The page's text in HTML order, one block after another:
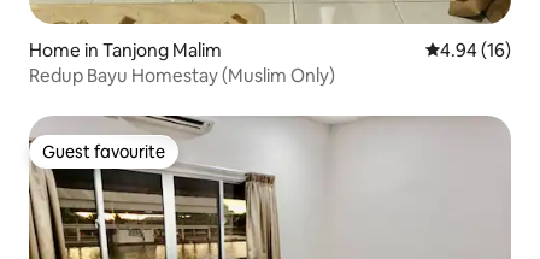
Home in Tanjong Malim 4.94 out of 5
4.94 (16)
Redup Bayu Homestay (Muslim Only)
Guest favourite
Guest favourite
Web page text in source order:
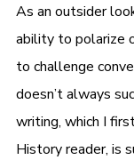
As an outsider
ability to polarize
to challenge
doesn’t always
writing, which I
History reader, is
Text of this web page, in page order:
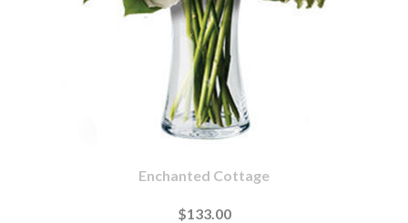
Enchanted Cottage
$133.00
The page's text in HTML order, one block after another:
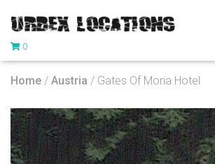
0
Home / Austria / Gates Of Moria Hotel
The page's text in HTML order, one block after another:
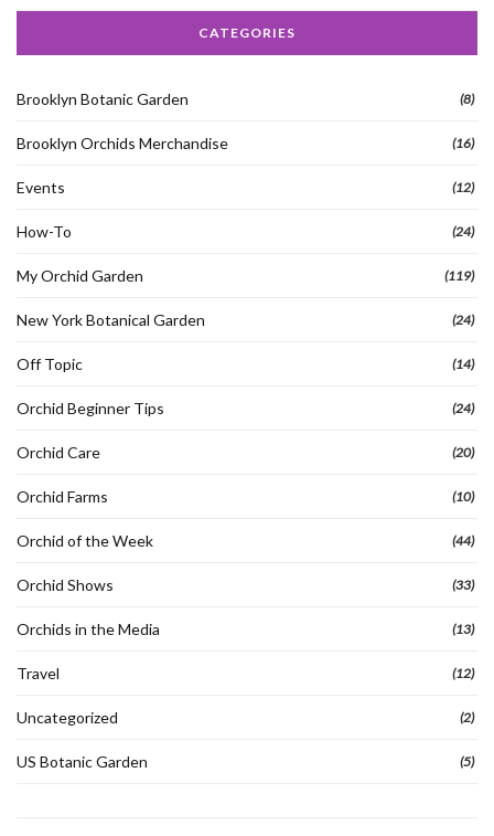
CATEGORIES
Brooklyn Botanic Garden (8)
Brooklyn Orchids Merchandise (16)
Events (12)
How-To (24)
My Orchid Garden (119)
New York Botanical Garden (24)
Off Topic (14)
Orchid Beginner Tips (24)
Orchid Care (20)
Orchid Farms (10)
Orchid of the Week (44)
Orchid Shows (33)
Orchids in the Media (13)
Travel (12)
Uncategorized (2)
US Botanic Garden (5)
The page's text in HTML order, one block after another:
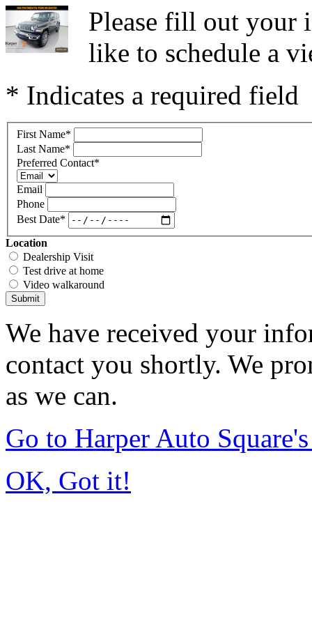
Please fill out your
like to schedule a
* Indicates a required field
First Name*
Last Name*
Preferred Contact*
Email
Phone
Best Date*
Location
Dealership Visit
Test drive at home
Video walkaround
Submit
We have received your
contact you shortly. We
as we can.
Go to Harper Auto
OK, Got it!
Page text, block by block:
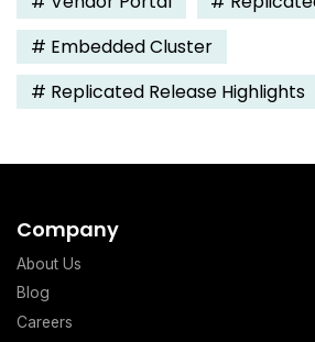
# Embedded Cluster
# Replicated Release Highlights
Company
About Us
Blog
Careers
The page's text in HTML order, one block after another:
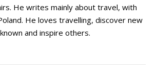
He writes mainly about travel, with
He loves travelling, discover new
and inspire others.
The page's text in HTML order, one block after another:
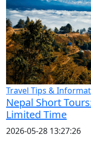
Travel Tips &
Nepal Short
Limited Time
2026-05-28 13:27:26
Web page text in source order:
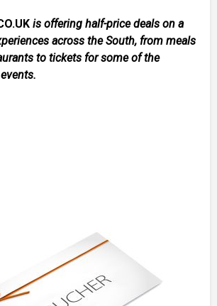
++++++++++
▸ **Problem description**: From start to finish, output the listing exactly, but omit its pictures.

▸ **Result of this task**:
The page's text in HTML order, one block after another:
Home in Tanjong Malim 4.94 out of 5
4.94 (16)
Redup Bayu Homestay (Muslim Only)
Guest favourite
Guest favourite
Web page text in source order:
As an outsider
ability to polarize
to challenge
doesn’t always
writing, which I
History reader, is
Text of this web page, in page order:
Enchanted Cottage
$133.00
The page's text in HTML order, one block after another:
0
Home / Austria / Gates Of Moria Hotel
The page's text in HTML order, one block after another:
CATEGORIES
Brooklyn Botanic Garden (8)
Brooklyn Orchids Merchandise (16)
Events (12)
How-To (24)
My Orchid Garden (119)
New York Botanical Garden (24)
Off Topic (14)
Orchid Beginner Tips (24)
Orchid Care (20)
Orchid Farms (10)
Orchid of the Week (44)
Orchid Shows (33)
Orchids in the Media (13)
Travel (12)
Uncategorized (2)
US Botanic Garden (5)
The page's text in HTML order, one block after another:
Please fill out your
like to schedule a
* Indicates a required field
First Name*
Last Name*
Preferred Contact*
Email
Phone
Best Date*
Location
Dealership Visit
Test drive at home
Video walkaround
Submit
We have received your
contact you shortly. We
as we can.
Go to Harper Auto
OK, Got it!
Page text, block by block:
# Embedded Cluster
# Replicated Release Highlights
Company
About Us
Blog
Careers
The page's text in HTML order, one block after another:
He writes mainly about travel, with
He loves travelling, discover new
and inspire others.
The page's text in HTML order, one block after another:
Travel Tips &
Nepal Short
Limited Time
2026-05-28 13:27:26
Web page text in source order:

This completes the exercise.